Dataset items
>>>

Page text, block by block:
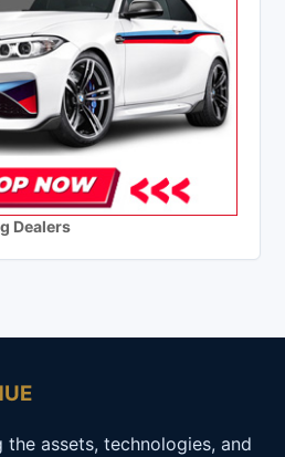
Dealers
assets, technologies, and
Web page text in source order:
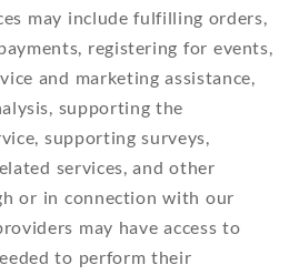
may include fulfilling orders,
registering for events,
and marketing assistance,
supporting the
supporting surveys,
services, and other
or in connection with our
may have access to
to perform their
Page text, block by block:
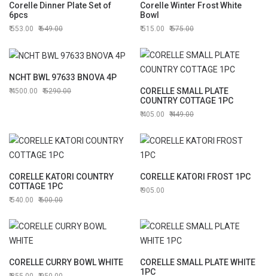
Corelle Dinner Plate Set of
6pcs
553.00 649.00
Corelle Winter Frost White
Bowl
515.00 575.00
NCHT BWL 97633 BNOVA 4P
4500.00 5290.00
CORELLE SMALL PLATE
COUNTRY COTTAGE 1PC
405.00 449.00
CORELLE KATORI COUNTRY
COTTAGE 1PC
540.00 600.00
CORELLE KATORI FROST 1PC
905.00
CORELLE CURRY BOWL WHITE
CORELLE SMALL PLATE WHITE
1PC
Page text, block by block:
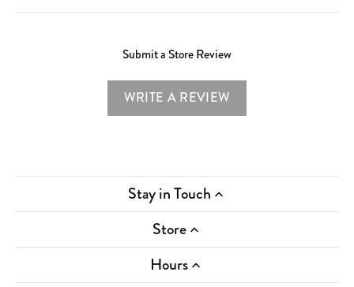
Submit a Store Review
WRITE A REVIEW
Stay in Touch
Store
Hours
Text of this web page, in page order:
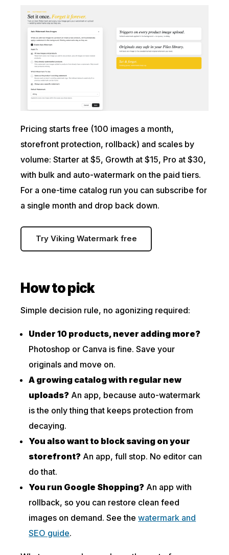
Pricing starts free (100 images a month,
storefront protection, rollback) and scales by
volume: Starter at $5, Growth at $15, Pro at $30,
with bulk and auto-watermark on the paid tiers.
For a one-time catalog run you can subscribe for
a single month and drop back down.
Try Viking Watermark free
How to pick
Simple decision rule, no agonizing required:
Under 10 products, never adding more?
Photoshop or Canva is fine. Save your
originals and move on.
A growing catalog with regular new
uploads? An app, because auto-watermark
is the only thing that keeps protection from
decaying.
You also want to block saving on your
storefront? An app, full stop. No editor can
do that.
You run Google Shopping? An app with
rollback, so you can restore clean feed
images on demand. See thewatermark and
SEO guide.
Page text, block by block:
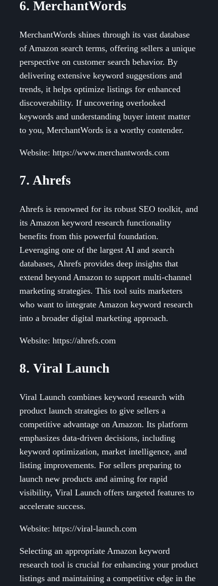
6. MerchantWords
MerchantWords shines through its vast database
of Amazon search terms, offering sellers a unique
perspective on customer search behavior. By
delivering extensive keyword suggestions and
trends, it helps optimize listings for enhanced
discoverability. If uncovering overlooked
keywords and understanding buyer intent matter
to you, MerchantWords is a worthy contender.
Website: https://www.merchantwords.com
7. Ahrefs
Ahrefs is renowned for its robust SEO toolkit, and
its Amazon keyword research functionality
benefits from this powerful foundation.
Leveraging one of the largest AI and search
databases, Ahrefs provides deep insights that
extend beyond Amazon to support multi-channel
marketing strategies. This tool suits marketers
who want to integrate Amazon keyword research
into a broader digital marketing approach.
Website: https://ahrefs.com
8. Viral Launch
Viral Launch combines keyword research with
product launch strategies to give sellers a
competitive advantage on Amazon. Its platform
emphasizes data-driven decisions, including
keyword optimization, market intelligence, and
listing improvements. For sellers preparing to
launch new products and aiming for rapid
visibility, Viral Launch offers targeted features to
accelerate success.
Website: https://viral-launch.com
Selecting an appropriate Amazon keyword
research tool is crucial for enhancing your product
listings and maintaining a competitive edge in the
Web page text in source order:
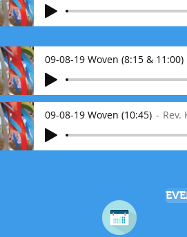
09-08-19 Woven (8:15 & 11:00)
09-08-19 Woven (10:45) Rev.
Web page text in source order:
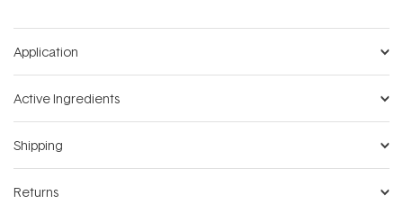
Application
Active Ingredients
Shipping
Returns
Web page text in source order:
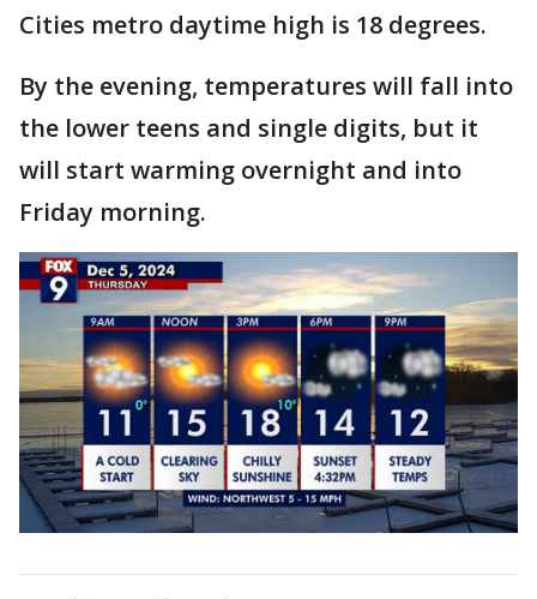
Cities metro daytime high is 18 degrees.
By the evening, temperatures will fall into
the lower teens and single digits, but it
will start warming overnight and into
Friday morning.
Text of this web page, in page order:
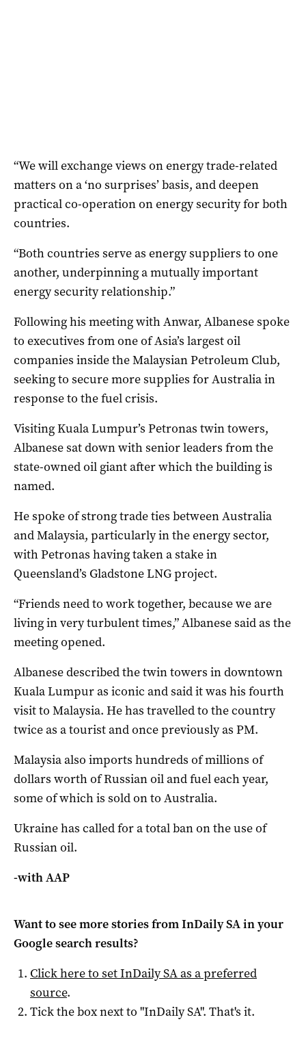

<<<

Exactly how many lines of the records include "research"? Provide the number by itself.

4